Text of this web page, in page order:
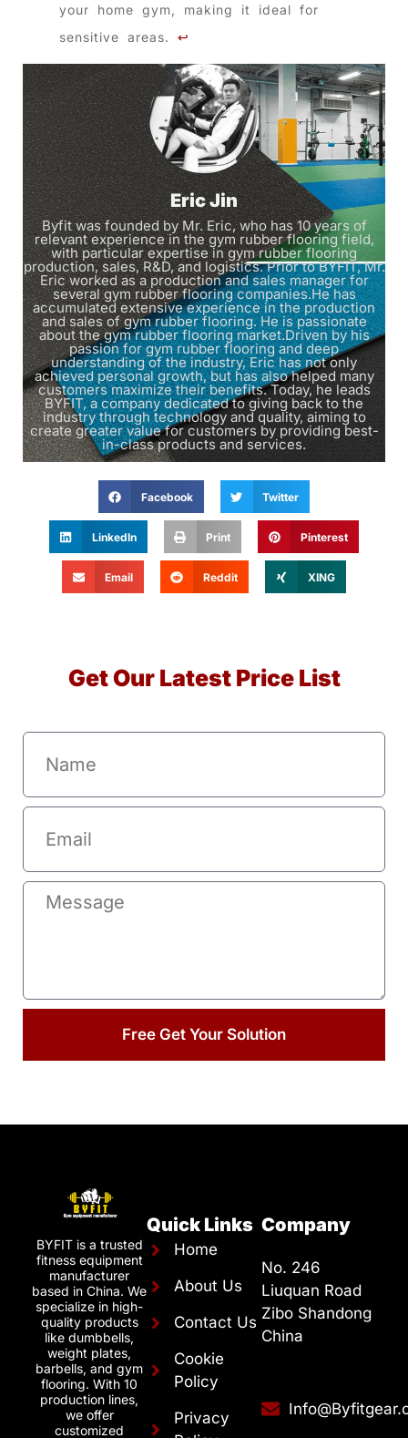
your home gym, making it ideal for
sensitive areas. ↩
Eric Jin
Byfit was founded by Mr. Eric, who has 10 years of
relevant experience in the gym rubber flooring field,
with particular expertise in gym rubber flooring
production, sales, R&D, and logistics. Prior to BYFIT, Mr.
Eric worked as a production and sales manager for
several gym rubber flooring companies.He has
accumulated extensive experience in the production
and sales of gym rubber flooring. He is passionate
about the gym rubber flooring market.Driven by his
passion for gym rubber flooring and deep
understanding of the industry, Eric has not only
achieved personal growth, but has also helped many
customers maximize their benefits. Today, he leads
BYFIT, a company dedicated to giving back to the
industry through technology and quality, aiming to
create greater value for customers by providing best-
in-class products and services.
Facebook Twitter
LinkedIn Print Pinterest
Email Reddit XING
Get Our Latest Price List
Free Get Your Solution
BYFIT is a trusted
fitness equipment
manufacturer
based in China. We
specialize in high-
quality products
like dumbbells,
weight plates,
barbells, and gym
flooring. With 10
production lines,
we offer
customized
Quick Links
Home
About Us
Contact Us
Cookie
Policy
Privacy
Company
No. 246
Liuquan Road
Zibo Shandong
China
++++++++++++++++++++
## Assignment
Print the whole listing exactly. No pictures belong in the copy.

## Response to this task
Text of this web page, in page order:
your home gym, making it ideal for
sensitive areas. ↩
Eric Jin
Byfit was founded by Mr. Eric, who has 10 years of
relevant experience in the gym rubber flooring field,
with particular expertise in gym rubber flooring
production, sales, R&D, and logistics. Prior to BYFIT, Mr.
Eric worked as a production and sales manager for
several gym rubber flooring companies.He has
accumulated extensive experience in the production
and sales of gym rubber flooring. He is passionate
about the gym rubber flooring market.Driven by his
passion for gym rubber flooring and deep
understanding of the industry, Eric has not only
achieved personal growth, but has also helped many
customers maximize their benefits. Today, he leads
BYFIT, a company dedicated to giving back to the
industry through technology and quality, aiming to
create greater value for customers by providing best-
in-class products and services.
Facebook Twitter
LinkedIn Print Pinterest
Email Reddit XING
Get Our Latest Price List
Free Get Your Solution
BYFIT is a trusted
fitness equipment
manufacturer
based in China. We
specialize in high-
quality products
like dumbbells,
weight plates,
barbells, and gym
flooring. With 10
production lines,
we offer
customized
Quick Links
Home
About Us
Contact Us
Cookie
Policy
Privacy
Company
No. 246
Liuquan Road
Zibo Shandong
China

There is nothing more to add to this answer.